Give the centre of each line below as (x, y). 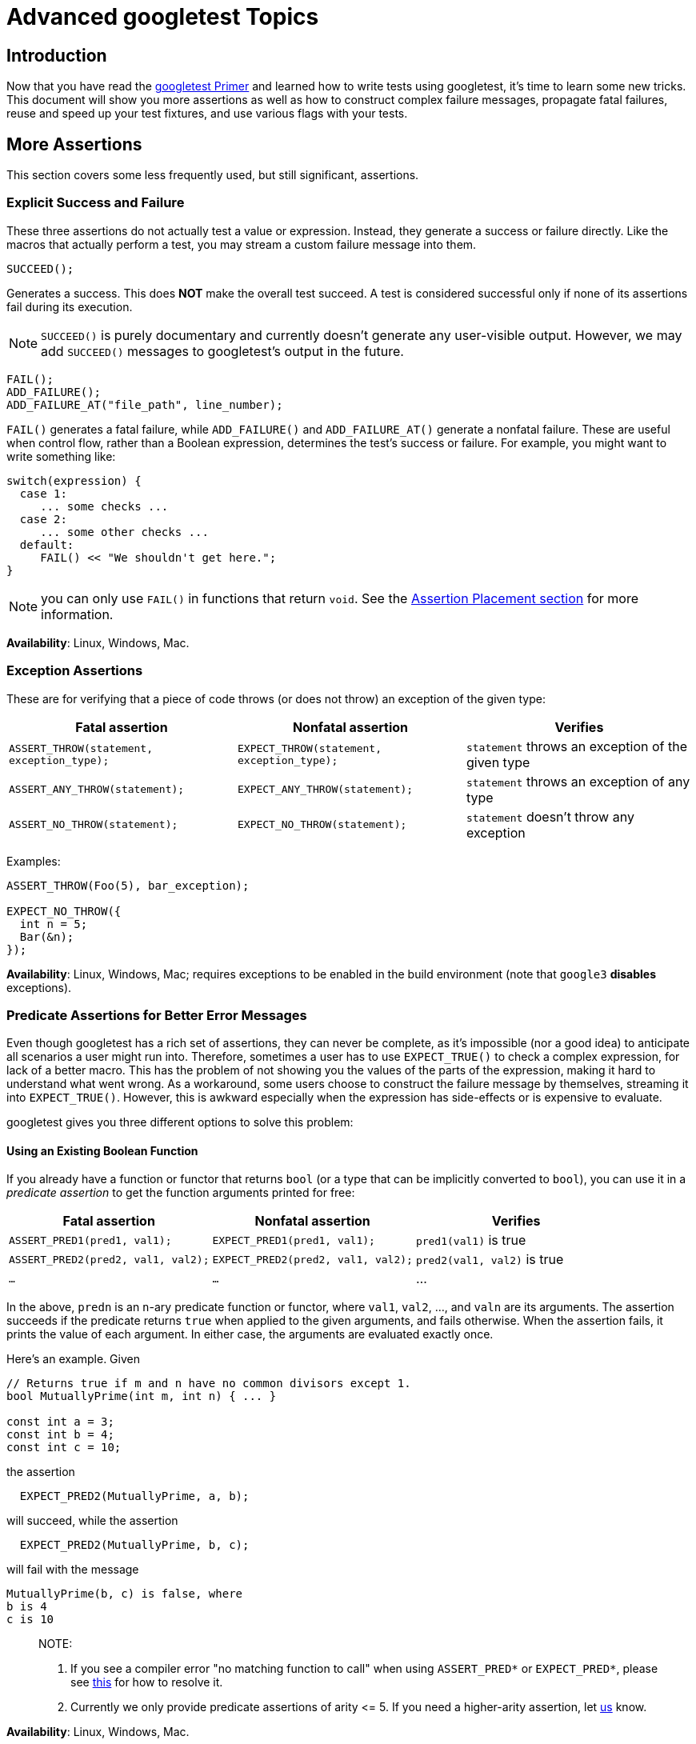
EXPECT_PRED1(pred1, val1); (294, 1240)
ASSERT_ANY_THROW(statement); (97, 790)
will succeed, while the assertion (92, 1521)
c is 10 (30, 1620)
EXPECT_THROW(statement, (309, 748)
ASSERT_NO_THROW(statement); (94, 825)
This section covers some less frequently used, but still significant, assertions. (213, 175)
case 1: (43, 493)
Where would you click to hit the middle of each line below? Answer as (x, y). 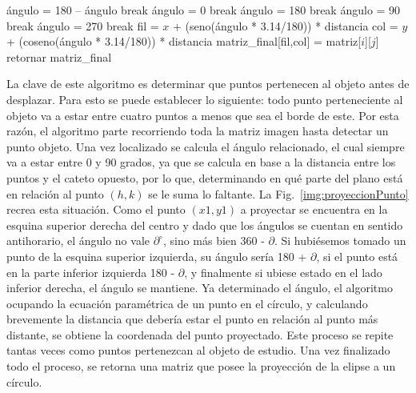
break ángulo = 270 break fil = (83, 25)
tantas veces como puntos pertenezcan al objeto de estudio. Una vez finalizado (198, 350)
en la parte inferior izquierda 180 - (91, 272)
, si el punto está (357, 256)
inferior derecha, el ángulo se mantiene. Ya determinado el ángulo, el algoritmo (200, 288)
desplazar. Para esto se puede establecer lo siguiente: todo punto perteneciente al (205, 99)
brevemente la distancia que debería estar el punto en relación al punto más (192, 319)
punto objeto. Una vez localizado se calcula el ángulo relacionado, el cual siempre (206, 146)
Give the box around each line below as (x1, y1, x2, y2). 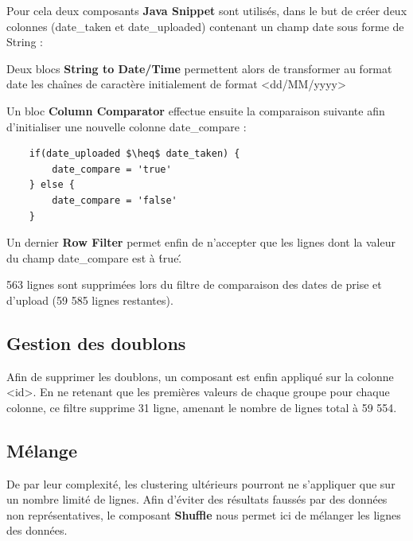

---

• [Task objective] Return, from the data above, each line in which the string "objeto" appears.

• [Solution below]
tantas veces como puntos pertenezcan al objeto de estudio. Una vez finalizado (198, 350)
punto objeto. Una vez localizado se calcula el ángulo relacionado, el cual siempre (206, 146)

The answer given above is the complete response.